Task objective:
Write out every record below exactly, leaving the pictures out.
[Provided records — start]
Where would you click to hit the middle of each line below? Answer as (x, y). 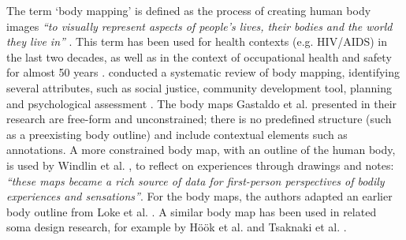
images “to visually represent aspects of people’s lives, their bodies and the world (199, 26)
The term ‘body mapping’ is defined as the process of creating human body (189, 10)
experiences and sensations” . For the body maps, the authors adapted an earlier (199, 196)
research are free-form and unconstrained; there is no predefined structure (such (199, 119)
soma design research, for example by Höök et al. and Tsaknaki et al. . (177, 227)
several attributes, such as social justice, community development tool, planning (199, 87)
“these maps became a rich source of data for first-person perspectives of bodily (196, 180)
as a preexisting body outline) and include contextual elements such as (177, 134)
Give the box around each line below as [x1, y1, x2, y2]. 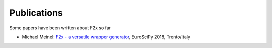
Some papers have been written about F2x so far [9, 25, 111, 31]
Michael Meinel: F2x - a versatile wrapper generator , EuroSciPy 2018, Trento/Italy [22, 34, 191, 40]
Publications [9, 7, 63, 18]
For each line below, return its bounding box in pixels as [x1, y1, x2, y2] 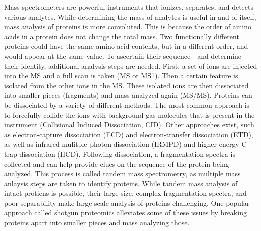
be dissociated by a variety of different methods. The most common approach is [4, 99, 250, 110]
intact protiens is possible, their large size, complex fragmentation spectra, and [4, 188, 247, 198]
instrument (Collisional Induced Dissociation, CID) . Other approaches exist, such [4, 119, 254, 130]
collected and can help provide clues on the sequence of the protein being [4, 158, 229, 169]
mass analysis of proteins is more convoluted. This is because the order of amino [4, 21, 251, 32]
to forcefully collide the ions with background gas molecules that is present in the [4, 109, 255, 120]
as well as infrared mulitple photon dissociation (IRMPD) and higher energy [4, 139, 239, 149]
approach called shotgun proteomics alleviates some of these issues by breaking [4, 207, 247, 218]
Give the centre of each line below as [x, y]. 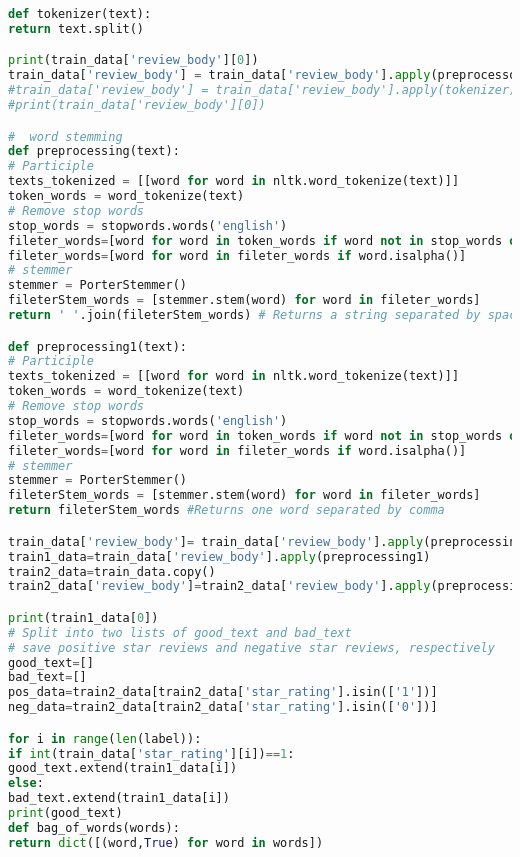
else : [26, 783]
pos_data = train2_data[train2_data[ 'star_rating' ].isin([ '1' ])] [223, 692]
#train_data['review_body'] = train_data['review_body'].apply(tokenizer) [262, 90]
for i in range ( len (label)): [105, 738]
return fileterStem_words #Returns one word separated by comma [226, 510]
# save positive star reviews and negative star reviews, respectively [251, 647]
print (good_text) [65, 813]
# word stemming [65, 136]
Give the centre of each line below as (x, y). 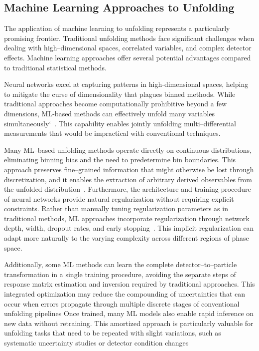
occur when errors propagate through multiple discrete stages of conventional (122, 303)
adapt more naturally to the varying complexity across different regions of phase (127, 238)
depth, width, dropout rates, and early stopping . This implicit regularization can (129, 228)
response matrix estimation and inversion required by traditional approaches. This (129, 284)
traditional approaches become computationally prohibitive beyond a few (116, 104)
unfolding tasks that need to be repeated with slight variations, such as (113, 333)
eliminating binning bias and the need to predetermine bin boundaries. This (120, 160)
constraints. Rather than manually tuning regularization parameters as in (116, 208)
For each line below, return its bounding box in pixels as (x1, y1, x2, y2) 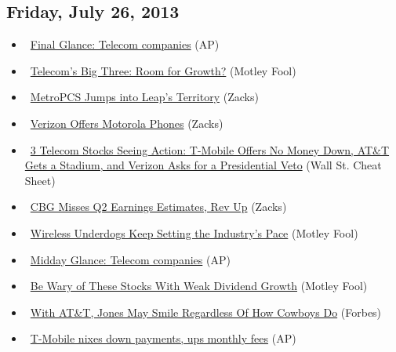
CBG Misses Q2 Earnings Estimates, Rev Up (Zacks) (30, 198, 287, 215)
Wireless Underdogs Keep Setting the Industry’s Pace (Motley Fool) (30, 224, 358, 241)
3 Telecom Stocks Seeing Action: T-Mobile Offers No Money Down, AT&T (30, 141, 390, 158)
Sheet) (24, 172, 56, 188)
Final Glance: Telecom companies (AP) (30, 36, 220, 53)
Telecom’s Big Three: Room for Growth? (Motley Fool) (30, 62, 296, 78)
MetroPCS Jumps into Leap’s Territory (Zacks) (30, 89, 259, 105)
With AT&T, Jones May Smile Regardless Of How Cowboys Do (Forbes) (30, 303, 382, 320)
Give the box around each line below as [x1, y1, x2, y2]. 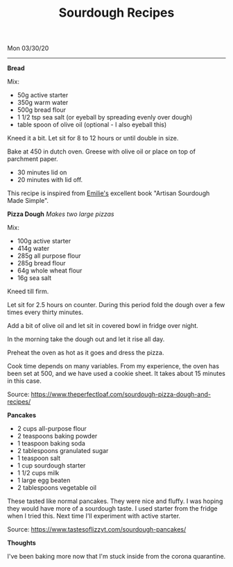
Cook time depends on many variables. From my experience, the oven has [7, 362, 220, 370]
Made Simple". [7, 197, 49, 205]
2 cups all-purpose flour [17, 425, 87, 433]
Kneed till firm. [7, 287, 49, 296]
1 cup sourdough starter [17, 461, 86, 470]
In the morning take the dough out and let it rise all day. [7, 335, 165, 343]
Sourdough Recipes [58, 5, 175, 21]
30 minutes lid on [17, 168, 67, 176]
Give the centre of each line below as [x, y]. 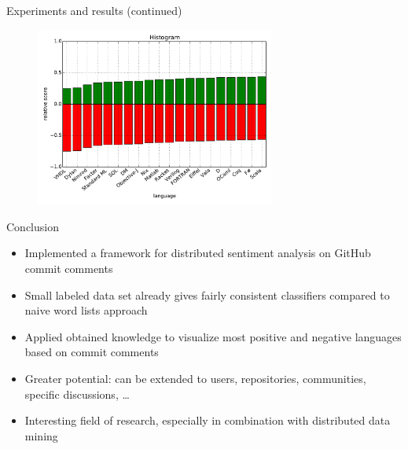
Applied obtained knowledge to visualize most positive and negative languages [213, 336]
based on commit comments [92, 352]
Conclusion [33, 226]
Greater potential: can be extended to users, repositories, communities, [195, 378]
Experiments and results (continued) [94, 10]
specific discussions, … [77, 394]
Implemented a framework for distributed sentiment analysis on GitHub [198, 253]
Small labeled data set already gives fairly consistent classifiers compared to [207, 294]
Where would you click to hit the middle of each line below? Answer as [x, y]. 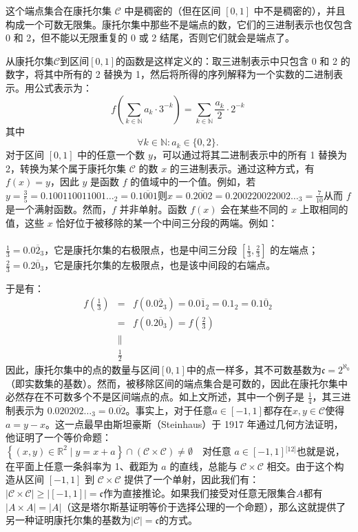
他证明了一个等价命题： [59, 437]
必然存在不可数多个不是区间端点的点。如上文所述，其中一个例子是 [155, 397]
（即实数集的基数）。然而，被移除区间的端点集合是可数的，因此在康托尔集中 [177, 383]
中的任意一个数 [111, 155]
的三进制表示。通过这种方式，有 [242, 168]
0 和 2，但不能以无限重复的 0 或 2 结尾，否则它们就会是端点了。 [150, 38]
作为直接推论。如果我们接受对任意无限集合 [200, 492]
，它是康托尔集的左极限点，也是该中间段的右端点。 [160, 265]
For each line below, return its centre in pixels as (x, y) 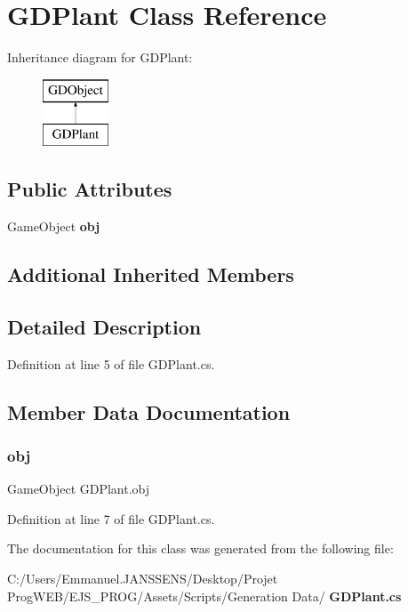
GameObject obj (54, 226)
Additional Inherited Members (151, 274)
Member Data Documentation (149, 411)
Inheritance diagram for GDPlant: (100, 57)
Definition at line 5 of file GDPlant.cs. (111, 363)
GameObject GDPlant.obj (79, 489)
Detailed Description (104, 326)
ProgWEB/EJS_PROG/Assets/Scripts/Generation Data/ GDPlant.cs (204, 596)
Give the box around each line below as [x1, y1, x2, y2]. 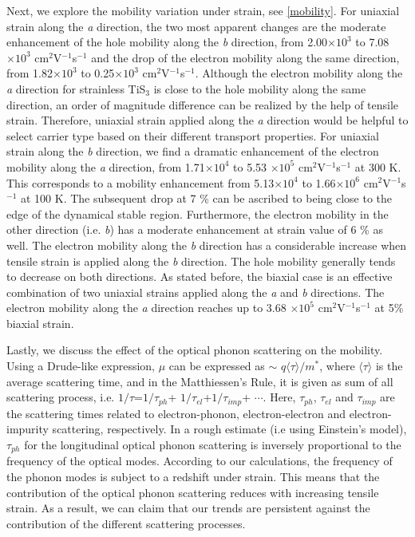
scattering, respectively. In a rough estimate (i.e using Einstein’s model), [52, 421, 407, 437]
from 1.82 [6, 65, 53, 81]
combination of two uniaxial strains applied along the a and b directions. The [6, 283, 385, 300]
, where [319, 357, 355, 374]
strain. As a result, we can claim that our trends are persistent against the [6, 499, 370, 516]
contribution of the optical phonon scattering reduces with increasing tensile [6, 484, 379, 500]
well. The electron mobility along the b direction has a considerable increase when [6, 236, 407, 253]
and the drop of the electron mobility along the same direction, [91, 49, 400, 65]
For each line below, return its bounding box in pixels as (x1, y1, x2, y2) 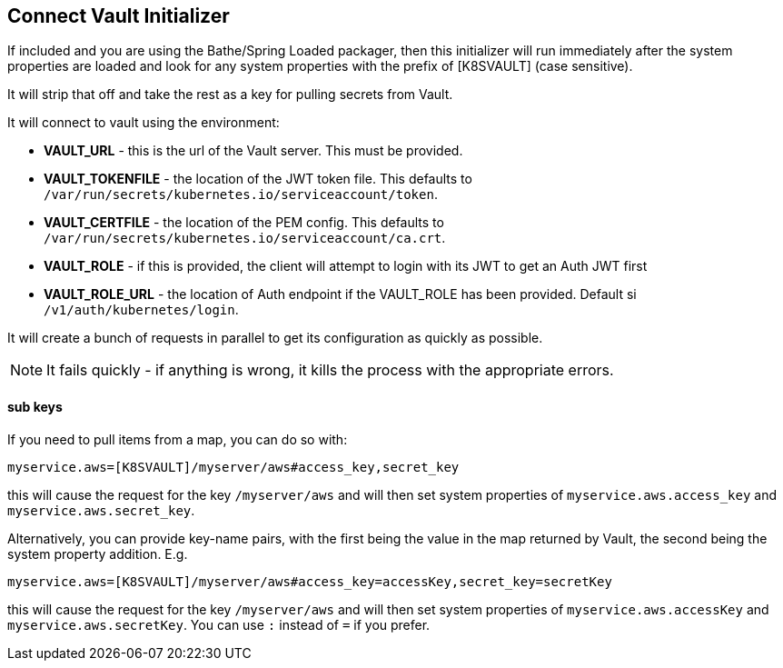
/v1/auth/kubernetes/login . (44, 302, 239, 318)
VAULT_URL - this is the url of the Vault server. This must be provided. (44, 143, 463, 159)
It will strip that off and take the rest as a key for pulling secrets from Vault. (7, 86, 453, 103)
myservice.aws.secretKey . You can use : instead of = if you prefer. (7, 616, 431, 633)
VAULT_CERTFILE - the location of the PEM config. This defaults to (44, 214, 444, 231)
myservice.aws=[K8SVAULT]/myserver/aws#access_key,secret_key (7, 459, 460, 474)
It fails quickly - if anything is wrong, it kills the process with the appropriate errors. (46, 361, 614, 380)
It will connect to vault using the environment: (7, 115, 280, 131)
[Provided records — finish]
Answer box:
Where would you click to hit the middle of each line below? Answer as (x, y). 
images “to visually represent aspects of people’s lives, their bodies and the world (199, 26)
The term ‘body mapping’ is defined as the process of creating human body (189, 10)
experiences and sensations” . For the body maps, the authors adapted an earlier (199, 196)
research are free-form and unconstrained; there is no predefined structure (such (199, 119)
soma design research, for example by Höök et al. and Tsaknaki et al. . (177, 227)
several attributes, such as social justice, community development tool, planning (199, 87)
“these maps became a rich source of data for first-person perspectives of bodily (196, 180)
as a preexisting body outline) and include contextual elements such as (177, 134)
Give the box around each line below as [x1, y1, x2, y2]. 
Some papers have been written about F2x so far [9, 25, 111, 31]
Michael Meinel: F2x - a versatile wrapper generator , EuroSciPy 2018, Trento/Italy [22, 34, 191, 40]
Publications [9, 7, 63, 18]
For each line below, return its bounding box in pixels as [x1, y1, x2, y2] 
be dissociated by a variety of different methods. The most common approach is [4, 99, 250, 110]
intact protiens is possible, their large size, complex fragmentation spectra, and [4, 188, 247, 198]
instrument (Collisional Induced Dissociation, CID) . Other approaches exist, such [4, 119, 254, 130]
collected and can help provide clues on the sequence of the protein being [4, 158, 229, 169]
mass analysis of proteins is more convoluted. This is because the order of amino [4, 21, 251, 32]
to forcefully collide the ions with background gas molecules that is present in the [4, 109, 255, 120]
as well as infrared mulitple photon dissociation (IRMPD) and higher energy [4, 139, 239, 149]
approach called shotgun proteomics alleviates some of these issues by breaking [4, 207, 247, 218]
Give the centre of each line below as [x, y]. 
else : [26, 783]
pos_data = train2_data[train2_data[ 'star_rating' ].isin([ '1' ])] [223, 692]
#train_data['review_body'] = train_data['review_body'].apply(tokenizer) [262, 90]
for i in range ( len (label)): [105, 738]
return fileterStem_words #Returns one word separated by comma [226, 510]
# save positive star reviews and negative star reviews, respectively [251, 647]
print (good_text) [65, 813]
# word stemming [65, 136]
Give the centre of each line below as (x, y). 
occur when errors propagate through multiple discrete stages of conventional (122, 303)
adapt more naturally to the varying complexity across different regions of phase (127, 238)
depth, width, dropout rates, and early stopping . This implicit regularization can (129, 228)
response matrix estimation and inversion required by traditional approaches. This (129, 284)
traditional approaches become computationally prohibitive beyond a few (116, 104)
unfolding tasks that need to be repeated with slight variations, such as (113, 333)
eliminating binning bias and the need to predetermine bin boundaries. This (120, 160)
constraints. Rather than manually tuning regularization parameters as in (116, 208)
For each line below, return its bounding box in pixels as (x1, y1, x2, y2) 
CBG Misses Q2 Earnings Estimates, Rev Up (Zacks) (30, 198, 287, 215)
Wireless Underdogs Keep Setting the Industry’s Pace (Motley Fool) (30, 224, 358, 241)
3 Telecom Stocks Seeing Action: T-Mobile Offers No Money Down, AT&T (30, 141, 390, 158)
Sheet) (24, 172, 56, 188)
Final Glance: Telecom companies (AP) (30, 36, 220, 53)
Telecom’s Big Three: Room for Growth? (Motley Fool) (30, 62, 296, 78)
MetroPCS Jumps into Leap’s Territory (Zacks) (30, 89, 259, 105)
With AT&T, Jones May Smile Regardless Of How Cowboys Do (Forbes) (30, 303, 382, 320)
Give the box around each line below as [x1, y1, x2, y2]. 
Cook time depends on many variables. From my experience, the oven has [7, 362, 220, 370]
Made Simple". [7, 197, 49, 205]
2 cups all-purpose flour [17, 425, 87, 433]
Kneed till firm. [7, 287, 49, 296]
1 cup sourdough starter [17, 461, 86, 470]
In the morning take the dough out and let it rise all day. [7, 335, 165, 343]
Sourdough Recipes [58, 5, 175, 21]
30 minutes lid on [17, 168, 67, 176]
Give the centre of each line below as [x, y]. 
Applied obtained knowledge to visualize most positive and negative languages [213, 336]
based on commit comments [92, 352]
Conclusion [33, 226]
Greater potential: can be extended to users, repositories, communities, [195, 378]
Experiments and results (continued) [94, 10]
specific discussions, … [77, 394]
Implemented a framework for distributed sentiment analysis on GitHub [198, 253]
Small labeled data set already gives fairly consistent classifiers compared to [207, 294]
Where would you click to hit the middle of each line below? Answer as [x, y]. 
他证明了一个等价命题： [59, 437]
必然存在不可数多个不是区间端点的点。如上文所述，其中一个例子是 [155, 397]
（即实数集的基数）。然而，被移除区间的端点集合是可数的，因此在康托尔集中 [177, 383]
中的任意一个数 [111, 155]
的三进制表示。通过这种方式，有 [242, 168]
0 和 2，但不能以无限重复的 0 或 2 结尾，否则它们就会是端点了。 [150, 38]
作为直接推论。如果我们接受对任意无限集合 [200, 492]
，它是康托尔集的左极限点，也是该中间段的右端点。 [160, 265]
For each line below, return its centre in pixels as (x, y) 
GameObject obj (54, 226)
Additional Inherited Members (151, 274)
Member Data Documentation (149, 411)
Inheritance diagram for GDPlant: (100, 57)
Definition at line 5 of file GDPlant.cs. (111, 363)
GameObject GDPlant.obj (79, 489)
Detailed Description (104, 326)
ProgWEB/EJS_PROG/Assets/Scripts/Generation Data/ GDPlant.cs (204, 596)
Give the box around each line below as [x1, y1, x2, y2]. 
scattering, respectively. In a rough estimate (i.e using Einstein’s model), [52, 421, 407, 437]
from 1.82 [6, 65, 53, 81]
combination of two uniaxial strains applied along the a and b directions. The [6, 283, 385, 300]
, where [319, 357, 355, 374]
strain. As a result, we can claim that our trends are persistent against the [6, 499, 370, 516]
contribution of the optical phonon scattering reduces with increasing tensile [6, 484, 379, 500]
well. The electron mobility along the b direction has a considerable increase when [6, 236, 407, 253]
and the drop of the electron mobility along the same direction, [91, 49, 400, 65]
For each line below, return its bounding box in pixels as (x1, y1, x2, y2) 
/v1/auth/kubernetes/login . (44, 302, 239, 318)
VAULT_URL - this is the url of the Vault server. This must be provided. (44, 143, 463, 159)
It will strip that off and take the rest as a key for pulling secrets from Vault. (7, 86, 453, 103)
myservice.aws.secretKey . You can use : instead of = if you prefer. (7, 616, 431, 633)
VAULT_CERTFILE - the location of the PEM config. This defaults to (44, 214, 444, 231)
myservice.aws=[K8SVAULT]/myserver/aws#access_key,secret_key (7, 459, 460, 474)
It fails quickly - if anything is wrong, it kills the process with the appropriate errors. (46, 361, 614, 380)
It will connect to vault using the environment: (7, 115, 280, 131)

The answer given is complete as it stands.